Ljubljana, April 23 2002
The 9th Meeting of Presidents of Central European States is to take
place in Slovenia on 31 May and 1 June 2002 on invitation from the
President of the Republic, Milan Kucan. The Presidents of all Central
European States have confirmed their participation at the meeting, as
did the majority of Presidents from the broader Central European
region who were invited following an agreement at the meeting held in
2001 in Verbania.
Within the preparations for the meeting, President Kucan received
the Ambassadors of the participating states to discuss the content of
the meeting with them.

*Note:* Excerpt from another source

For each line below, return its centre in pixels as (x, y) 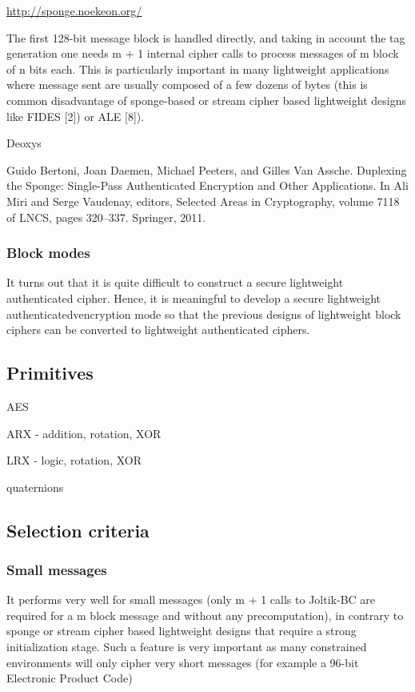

In the letter that he sent to his guests, the
participants of the meeting, President Kucan outlines some possible
themes related to the main topic of the meeting that could be
discussed behind closed doors.
President Kucan proposes for the Presidents to seek common answers
to the questions of whether Europe is capable of enforcing its
influence and taking on its own share of the responsibility for the
future of a globalised world; is it ready to develop its own political
identity enabling it to assume such a role; do EU and NATO enlargement
processes already fulfil the need for a spiritually, politically,
economically and security-wise integrated entity; will the Convention
on the future of Europe yield the answers to these crucial questions;
does the present European order, as shaped by the actions of the
Allied coalition following World War II and by the fall of the Berlin
Wall, offer sufficient protection to political democracy, stability,
peace and security for the whole of Europe in such a way that opposing
tendencies cannot pose a threat to these values; do the integration
processes truly contribute to the overcoming of European political
divisions and the prevention of new ones; is Central Europe capable of
offering answers from its own experience to the questions concerning
both Europe's and the world's future; is Central Europe capable of
better helping in the transformation processes under way in South East
Europe where security, equality among differences, democracy and
prosperity remain distant values in the wake of bloody wars?